The Kansas statute is set out in S. v. Avery, supra. This case is cited in the opinion of the Court as the controlling authority upon the question. But the Kansas statute also provides that in case a prosecution is begun under the act the defendant may have the action abated by showing that he had an account in the bank thirty days prior to the time the check was drawn, “and that said check or draft was drawn upon said bank without intent to defraud the party receiving same.”

So far as my investigation discloses, there is not a statute in the country upon the subject that does not recognize the intent to defraud as an essential element of the crime, and therefore our act stands alone and unsupported in so far as it purports to deprive a citizen of this State of his liberty upon a bald, bare breach of a simple contract.

Under our bad check law, if a person should give a check for $1,000, which he knew would overdraw his account at the bank five cents, and the payee of the check should present it to the bank, and the bank should decline to pay it, he would be a criminal and a candidate for the chain-gang, even though he intended to make a deposit within five minutes to cover the check and actually had the money to make such deposit.

Again, under this law as written, if the drawer of the check should notify the payee that the check was not good, but that he, the drawer, would make it good within a few minutes, and the payee should present it to the bank for payment and payment should be refused, the drawer would be a criminal under the law of his State.

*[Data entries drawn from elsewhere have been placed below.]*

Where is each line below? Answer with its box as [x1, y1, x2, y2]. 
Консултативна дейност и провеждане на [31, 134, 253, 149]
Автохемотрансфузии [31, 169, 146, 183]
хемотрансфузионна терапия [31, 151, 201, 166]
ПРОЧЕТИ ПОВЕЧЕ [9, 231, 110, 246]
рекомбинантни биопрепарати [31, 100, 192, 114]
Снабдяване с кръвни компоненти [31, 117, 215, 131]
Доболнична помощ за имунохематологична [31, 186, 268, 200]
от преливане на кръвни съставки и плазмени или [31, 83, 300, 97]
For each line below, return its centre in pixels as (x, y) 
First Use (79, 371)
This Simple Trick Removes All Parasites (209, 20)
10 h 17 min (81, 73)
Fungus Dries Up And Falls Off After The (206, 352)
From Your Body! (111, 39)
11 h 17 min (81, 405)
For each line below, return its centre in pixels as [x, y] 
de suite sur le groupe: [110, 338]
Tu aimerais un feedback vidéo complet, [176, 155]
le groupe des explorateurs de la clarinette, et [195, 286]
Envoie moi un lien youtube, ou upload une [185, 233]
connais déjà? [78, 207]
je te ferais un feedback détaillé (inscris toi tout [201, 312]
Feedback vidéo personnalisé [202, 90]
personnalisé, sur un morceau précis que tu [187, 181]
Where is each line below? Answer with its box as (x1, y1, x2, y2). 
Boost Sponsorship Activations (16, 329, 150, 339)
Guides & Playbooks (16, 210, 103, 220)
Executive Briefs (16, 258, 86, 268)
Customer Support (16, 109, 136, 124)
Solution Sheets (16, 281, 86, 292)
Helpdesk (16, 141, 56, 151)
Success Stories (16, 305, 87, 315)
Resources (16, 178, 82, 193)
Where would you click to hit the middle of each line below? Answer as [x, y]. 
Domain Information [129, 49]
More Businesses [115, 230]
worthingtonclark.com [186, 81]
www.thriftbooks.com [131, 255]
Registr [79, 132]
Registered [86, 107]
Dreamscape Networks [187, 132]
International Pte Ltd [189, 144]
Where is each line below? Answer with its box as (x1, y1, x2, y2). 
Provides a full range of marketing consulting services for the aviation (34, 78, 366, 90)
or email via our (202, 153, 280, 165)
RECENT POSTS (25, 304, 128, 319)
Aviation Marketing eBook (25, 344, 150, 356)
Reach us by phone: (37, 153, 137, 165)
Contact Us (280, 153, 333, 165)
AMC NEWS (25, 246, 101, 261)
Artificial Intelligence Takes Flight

If the check should be post-dated, the same result would follow, for the reason that the opinion of the Court in this case declares in substance that the gist of the offense is giving the check which is dishonored by the bank, irrespective of the circumstances, good faith, or present ability of the drawer of the check to make it good by a deposit in the bank.

Undoubtedly the bad check evil is grievous. But the curbing thereof should be accomplished in obedience to the law of the land. While these evils, like the debased coinage referred to by McCauley, may smite industry “as with a palsy,” yet I think that a due recognition and ap*521plication of tbe constitutional safeguard, in tbe words of Shakespeare, “makes us rather bear those ills we hare than fly to others that we know not of.”

I think the act is unconstitutional and therefore a nullity.

If the constitutional provision obstructs the free course of commerce and undermines business confidence and integrity, and is no longer adequate to meet the expanding needs of modern life, then it ought to be repealed and nullified, but this should be done in accordance with law and not by mere judicial construction and interpretation.